Salute

Il latte fa bene o fa male? Risponde la nutrizionista

“Se piace e non si hanno intolleranze si può bere ma bisogna ridurne il consumo con la crescita senza abusarne”. L’intervista alla dott.ssa Giuseppina Bentivoglio

Il latte è l’alimento della nostra infanzia, ma da qualche anno è al centro di un acceso dibattito. Il latte vaccino fa bene o fa male? E’ salutare per tutti? Quanto se ne può bere ogni giorno? Meglio il latte vaccino o quello delattosato? Siamo gli unici mammiferi a bere in età adulta il latte di un’altra specie. Certamente per il neonato è un alimento completo, necessario alla crescita. Ma dopo lo svezzamento è giusto continuare ad assumerlo? Su questo la comunità scientifica è discordante.
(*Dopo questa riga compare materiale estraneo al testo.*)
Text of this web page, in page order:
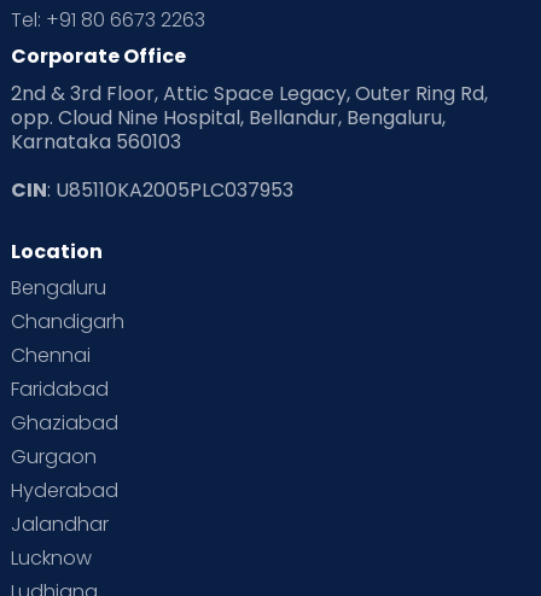
Read Health & Safety Blogs for Parents at Cloudnine Care
Read Pregnancy Related Blogs at Cloudnine Care
Read Toddler Care & Parenting Blogs at Cloudnine Care
Second Pregnancy
Special Child
Supermoms on Cloudnine
Vaccination
Tel: +91 80 6673 2263
Corporate Office
2nd & 3rd Floor, Attic Space Legacy, Outer Ring Rd,
opp. Cloud Nine Hospital, Bellandur, Bengaluru,
Karnataka 560103
CIN: U85110KA2005PLC037953
Location
Bengaluru
Chandigarh
Chennai
Faridabad
Ghaziabad
Gurgaon
Hyderabad
Jalandhar
Lucknow
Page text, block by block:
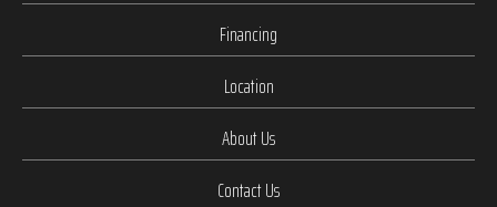
Financing
Location
About Us
Contact Us
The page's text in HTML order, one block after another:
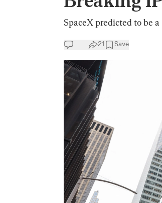
SpaceX predicted to be
21 Save
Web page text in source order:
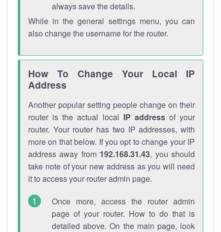
always save the details.
While in the general settings menu, you can
also change the username for the router.
How To Change Your Local IP
Address
Another popular setting people change on their
router is the actual local IP addressof your
router. Your router has two IP addresses, with
more on that below. If you opt to change your IP
address away from 192.168.31.43, you should
take note of your new address as you will need
it to access your router admin page.
Once more, access the router admin
page of your router. How to do that is
detailed above. On the main page, look

Alcuni lo ritengono un alimento completo che previene l'osteoporosi. Altri dicono che spiana la strada ad alcune tipologie di tumori ed è responsabile di numerose allergie alimentari. Per fare chiarezza sull’argomento NapoliToday ha intervistato la dott.ssa, biologa nutrizionista, Giuseppina Bentivoglio.
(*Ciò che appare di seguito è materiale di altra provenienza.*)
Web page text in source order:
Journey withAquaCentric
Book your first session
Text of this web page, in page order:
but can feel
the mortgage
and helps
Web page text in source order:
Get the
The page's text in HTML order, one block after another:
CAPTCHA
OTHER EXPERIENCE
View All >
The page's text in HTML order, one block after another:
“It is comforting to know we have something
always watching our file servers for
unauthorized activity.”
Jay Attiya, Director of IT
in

Dott.ssa, quali sono le proprietà nutrizionali del latte vaccino?

“Il latte vaccino è un alimento ricchissimo di sostanze nutritive, per questo motivo fa crescere un vitello in pochi mesi. L’acqua è il costituente principale, seguito da una buona percentuale di grassi, carboidrati, proteine, vitamine e minerali. In questi ultimi anni il latte e i prodotti lattiero-caseari sono stati messi sotto accusa per l’elevato contenuto di grassi e, sopratutto, per la presenza di acidi grassi saturi. Ma in realtà gli acidi grassi saturi a catena corta, tipici del latte (butirrico, caprilico e caprico), hanno effetti benefici per la salute e sono la principale fonte di nutrimento per le cellule del nostro intestino. Le proteine del latte contengono, inoltre, tutti gli amminoacidi essenziali ovvero quelli che il nostro organismo non è in grado di sintetizzare e di cui la dieta costituisce l’unica fonte. Inoltre fungono da trasportatori di minerali come il calcio, il magnesio e il fosforo. Il lattosio, principale zucchero presente nel latte, è la fonte di energia prontamente utilizzabile dall’organismo. In questo alimento, infine, troviamo le vitamine A, E, e K, tra quelle liposolubili, e la vitamina C, l'acido folico e la riboflavina, tra quelle idrosolubili”.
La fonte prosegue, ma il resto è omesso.